Task brief: Pictures stay out, but every line of the data is copied exactly.
********
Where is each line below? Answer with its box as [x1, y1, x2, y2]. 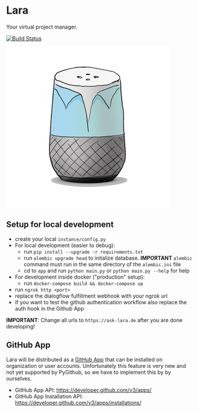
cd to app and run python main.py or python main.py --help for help [23, 267, 190, 274]
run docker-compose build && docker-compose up [23, 279, 143, 286]
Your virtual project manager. [6, 23, 78, 30]
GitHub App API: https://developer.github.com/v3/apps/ [14, 386, 152, 394]
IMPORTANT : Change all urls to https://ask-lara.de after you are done [6, 316, 183, 323]
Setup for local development [6, 220, 114, 230]
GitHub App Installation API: [14, 392, 83, 399]
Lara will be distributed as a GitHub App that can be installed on [6, 355, 163, 363]
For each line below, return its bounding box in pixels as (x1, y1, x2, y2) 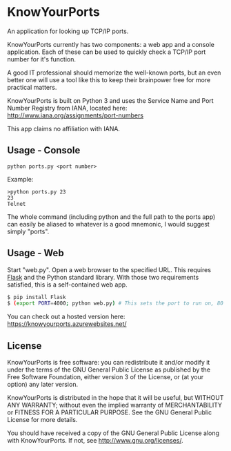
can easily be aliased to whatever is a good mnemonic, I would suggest (7, 220, 210, 228)
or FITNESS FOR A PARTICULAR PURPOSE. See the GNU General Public (7, 408, 212, 416)
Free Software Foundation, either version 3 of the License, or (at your (7, 373, 204, 381)
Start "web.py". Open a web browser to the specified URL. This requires (7, 265, 212, 274)
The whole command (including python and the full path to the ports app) (7, 212, 216, 221)
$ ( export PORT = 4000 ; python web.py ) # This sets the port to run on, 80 (7, 300, 224, 307)
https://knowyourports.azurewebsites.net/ (7, 320, 127, 328)
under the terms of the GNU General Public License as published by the (7, 365, 211, 374)
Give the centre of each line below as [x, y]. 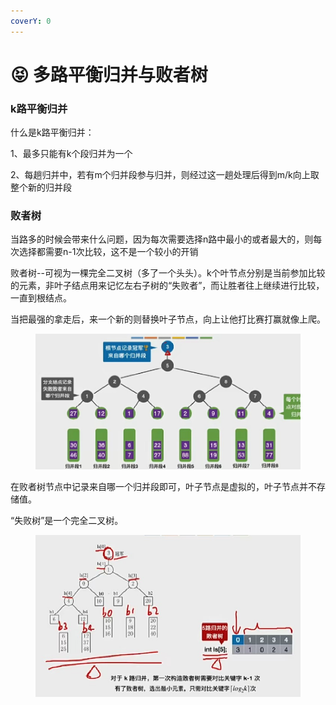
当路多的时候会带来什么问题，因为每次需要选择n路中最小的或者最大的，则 [162, 239]
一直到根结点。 [41, 298]
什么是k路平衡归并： [52, 132]
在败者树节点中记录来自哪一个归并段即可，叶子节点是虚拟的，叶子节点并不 [163, 487]
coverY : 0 [31, 21]
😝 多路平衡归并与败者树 [109, 74]
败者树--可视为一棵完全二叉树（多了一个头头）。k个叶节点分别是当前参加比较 [168, 273]
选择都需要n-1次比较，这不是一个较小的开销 [108, 252]
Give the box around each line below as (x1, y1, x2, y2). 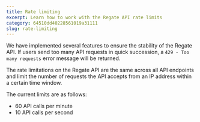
********
Expected output:
Where is each line below? Answer with its box as [x1, y1, x2, y2]. 
cd to app and run python main.py or python main.py --help for help [23, 267, 190, 274]
run docker-compose build && docker-compose up [23, 279, 143, 286]
Your virtual project manager. [6, 23, 78, 30]
GitHub App API: https://developer.github.com/v3/apps/ [14, 386, 152, 394]
IMPORTANT : Change all urls to https://ask-lara.de after you are done [6, 316, 183, 323]
Setup for local development [6, 220, 114, 230]
GitHub App Installation API: [14, 392, 83, 399]
Lara will be distributed as a GitHub App that can be installed on [6, 355, 163, 363]
For each line below, return its bounding box in pixels as (x1, y1, x2, y2) 
can easily be aliased to whatever is a good mnemonic, I would suggest (7, 220, 210, 228)
or FITNESS FOR A PARTICULAR PURPOSE. See the GNU General Public (7, 408, 212, 416)
Free Software Foundation, either version 3 of the License, or (at your (7, 373, 204, 381)
Start "web.py". Open a web browser to the specified URL. This requires (7, 265, 212, 274)
The whole command (including python and the full path to the ports app) (7, 212, 216, 221)
$ ( export PORT = 4000 ; python web.py ) # This sets the port to run on, 80 (7, 300, 224, 307)
https://knowyourports.azurewebsites.net/ (7, 320, 127, 328)
under the terms of the GNU General Public License as published by the (7, 365, 211, 374)
Give the centre of each line below as [x, y]. 
当路多的时候会带来什么问题，因为每次需要选择n路中最小的或者最大的，则 [162, 239]
一直到根结点。 [41, 298]
什么是k路平衡归并： [52, 132]
在败者树节点中记录来自哪一个归并段即可，叶子节点是虚拟的，叶子节点并不 [163, 487]
coverY : 0 [31, 21]
😝 多路平衡归并与败者树 [109, 74]
败者树--可视为一棵完全二叉树（多了一个头头）。k个叶节点分别是当前参加比较 [168, 273]
选择都需要n-1次比较，这不是一个较小的开销 [108, 252]
Give the box around each line below as (x1, y1, x2, y2). 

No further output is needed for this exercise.